Pesquisador lança livro sobre a formação dos professores indígenas Suruí
Os Suruí tem seu território entre os estados de Rondônia e Mato Grosso e o livro trata do trabalho dos professores indígenas e não-indígenas que habitam o município de Cacoal (RO)
Crédito: Divulgação
Por: Gabriel Murga / Lupa do Bem – Favela em Pauta
Mirivan Carneiro Rios, professor e pesquisador da cidade de Cacoal, em Rondônia, lançou recentemente o livro “A formação dos professores indígenas Suruí”, pela editora Dialética. Na obra, o professor e pesquisador aborda as questões e desafios que atravessam a formação dos professores desta etnia indígena.
Os Suruí tem seu território entre os estados de Rondônia e Mato Grosso e o livro trata dos professores que habitam o município de Cacoal, na Terra Indígena Sete de Setembro.
“A obra trata da imposição de modelos pedagógicos que, muito embora destinados a uma formação de professores, não consideram as diferentes realidades e necessidades das comunidades indígenas”, afirmou Mirivan ao jornalista Júlio Olivar do Portal Amazônia.
Lupa do Bem – Quais os principais desafios na formação dos professores da etnia Suruí?
Um dos maiores desafios a ser enfrentado foi o logístico; os professores tinham de se deslocar de suas aldeias, duas vezes por ano, e percorrer quase 500 km para chegar à capital do Estado – Porto Velho -, a fim de participarem do processo de formação didático-pedagógica. Além desta questão, o afastamento em relação aos familiares, e espaços físicos de hospedagem, em hotéis, que geram surtos gripais. Estes surtos originavam-se da exposição ao ar condicionado dos ambientes.
Lupa do Bem: Em Cacoal, como funciona a dinâmica da educação na rede pública de ensino entre os professores e alunos Suruí?
Nesta rede, todas as aldeias têm uma escola indígena que conta com as presenças de um professor branco e um indígena. No entanto, a figura do professor branco nas aldeias é de coadjuvante no processo de ensino-aprendizagem, cabendo ao professor indígena o papel de protagonista neste processo, em função do ensino em língua materna.
Ao comparar-se o processo educacional nas escolas indígenas do início até à atualidade, verificam-se avanços, haja vista que as metodologias aplicadas pelo professor branco, fruto de sua experiência, foram substituídas pelos métodos próprios dos professores indígenas, focalizados no atendimento às necessidades de suas comunidades.
Lupa do Bem: Como a relação entre as culturas e costumes tradicionais da etnia são desenvolvidas na prática pedagógica?
Eis aqui uma pergunta que sempre é feita; esta relação, entre a cultura e costumes tradicionais, é trabalhada no cotidiano do professor de forma espontânea; parte-se da revitalização, junto aos professores, da importância de se manterem vivos os costumes e tradições de sua etnia.

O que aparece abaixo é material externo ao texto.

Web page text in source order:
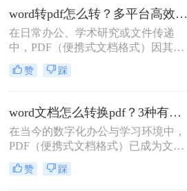
容的主要工具。因此，将Word文档完
美地转换为PDF，是一项几乎每个人
都会遇到的核心需求。
word转pdf怎么转？多平台高效转换方法详解！
在日常办公、学术研究或文件传递
中，PDF（便携式文档格式）因其跨
平台、格式固定、不易被篡改的特
性，已成为文件分发和归档的首选格
档编辑工具，我们经常需要将其编辑
好的文档转换为PDF。无论是为了提
交作业、发送简历，还是发布报告，
一个高质量的PDF转换至关重要。
赞 踩
word文档怎么转换pdf？3种有效方法详解！
在当今的数字化办公与学习环境中，
PDF（便携式文档格式）已成为文件
分发、打印和归档的事实标准。它能
够完美保留原始文档的格式、字体和
赞 踩
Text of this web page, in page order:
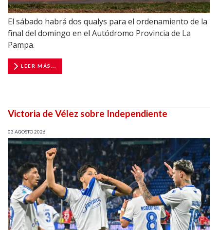
El sábado habrá dos qualys para el ordenamiento de la
final del domingo en el Autódromo Provincia de La
Pampa.
LEER MÁS...
Victoria de Vélez sobre Independiente
03 AGOSTO 2026
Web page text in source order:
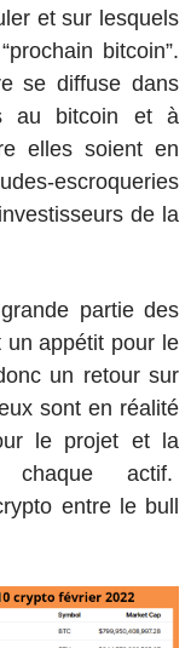
et sur lesquels
bitcoin”.
se diffuse dans
au bitcoin et à
elles soient en
escroqueries
de la
partie des
un appétit pour le
un retour sur
sont en réalité
le projet et la
chaque actif.
entre le bull

O principal instrumento para que isso ocorra é a valorização da língua própria, ou seja, alfabetizar a criança na língua materna e, posteriormente, na língua portuguesa.
Os professores indígenas Suruí desenvolveram e desenvolvem materiais de alfabetização em língua materna (cartilhas e livros) que, ao longo do processo do ensino foram e são aprimorados, de acordo com os processos de sua formação. Hoje, observa-se que dentro das escolas indígenas Suruí, os professores são partícipes e atuantes, destacados nos cenários estadual e nacional; atores que, desde a primeira formação ofertada pela Secretaria de Estado da Educação de Rondônia – Projeto Açaí -, deram continuidade aos estudos e são mestres em Educação Intercultural.

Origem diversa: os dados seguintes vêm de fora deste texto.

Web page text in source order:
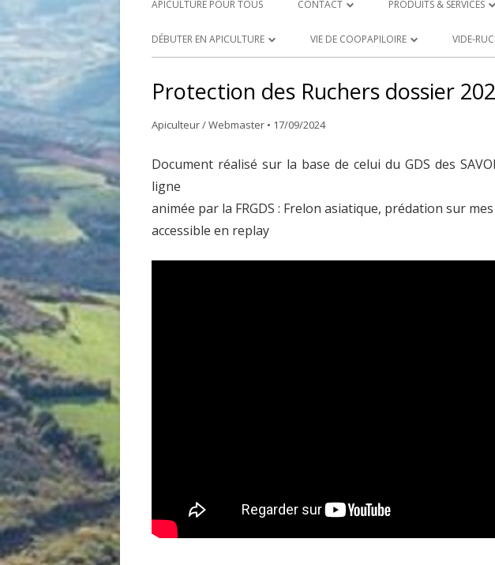
APICULTURE POUR TOUS CONTACT
DÉPÔT DE MONTBRISON
PRODUITS & SERVICES
ROYAL CARE
DÉSINSECTISEUR
DÉBUTER EN APICULTURE
MATÉRIEL POUR UNE PREMIÈRE
INSTALLATION D’UN ÉLÈVE DU
RUCHER ÉCOLE
VIE DE COOPAPILOIRE
ASSEMBLÉES GÉNÉRALES
VIDE-
Protection des Ruchers dossier
Apiculteur / Webmaster • 17/09/2024
Document réalisé sur la base de celui du GDS des
ligne
animée par la FRGDS : Frelon asiatique, prédation sur
accessible en replay

Como aproximar as práticas tradicionais dos Suruí às dinâmicas em aula e o contrário, como trazer as tradições para o desenvolvimento pedagógico?
As práticas tradicionais dos Suruí sempre estarão presentes na dinâmica da sala de aula, uma vez que a escola está totalmente integrada à comunidade, e com se fosse uma extensão da casa do aluno. Uma das primeiras diferenças que temos é que as escolas indígenas não possuem muros para separá-la das demais casas da comunidade, ou seja, a qualquer momento pode ter-se a presença de um membro da comunidade na sala de aula. Os velhos são sempre convidados a participar na sala de aula, trazendo o conhecimento tradicional para as aulas, o que permite uma integração do conhecimento tradicional à prática pedagógica dos professores.